§ ASSIGNED TASK
Scan the material and copy out each line where the word "nutrition" occurs.
-- RECORDED INFORMATION follows --
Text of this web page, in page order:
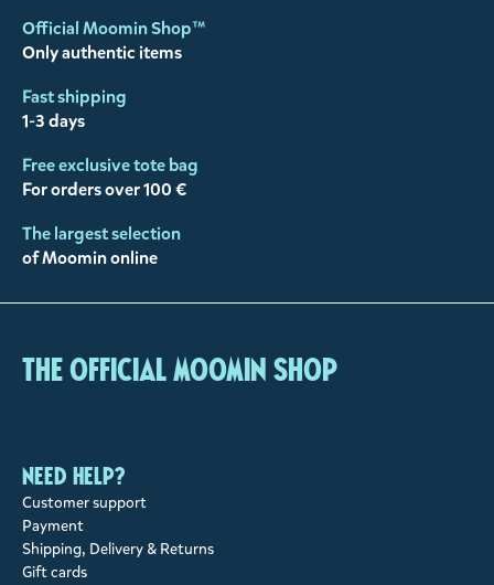
Official Moomin Shop™
Only authentic items
Fast shipping
1-3 days
Free exclusive tote bag
For orders over 100 €
The largest selection
of Moomin online
The Official Moomin Shop
Need help?
Customer support
Payment
Shipping, Delivery & Returns
Gift cards
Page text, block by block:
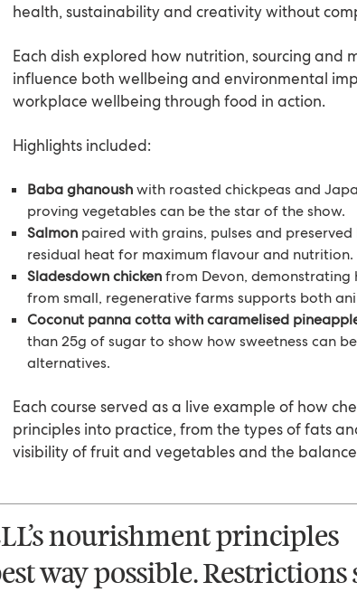
health, sustainability and creativity without
Each dish explored how nutrition, sourcing and
influence both wellbeing and environmental
workplace wellbeing through food in action.
Highlights included:
Baba ghanoushwith roasted chickpeas and
proving vegetables can be the star of the show.
Salmon paired with grains, pulses and
residual heat for maximum flavour and nutrition.
Sladesdown chickenfrom Devon,
from small, regenerative farms supports both
Coconut panna cotta with caramelised
than 25g of sugar to show how sweetness can
alternatives.
Each course served as a live example of how
principles into practice, from the types of fats
visibility of fruit and vegetables and the
nourishment principles
way possible. Restrictions
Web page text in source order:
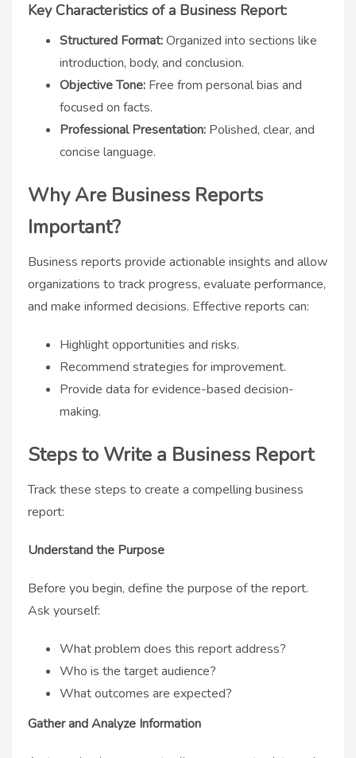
-- RECORDED INFORMATION concluded --
§ RESULT OF THIS TASK
Each dish explored how nutrition, sourcing and
residual heat for maximum flavour and nutrition.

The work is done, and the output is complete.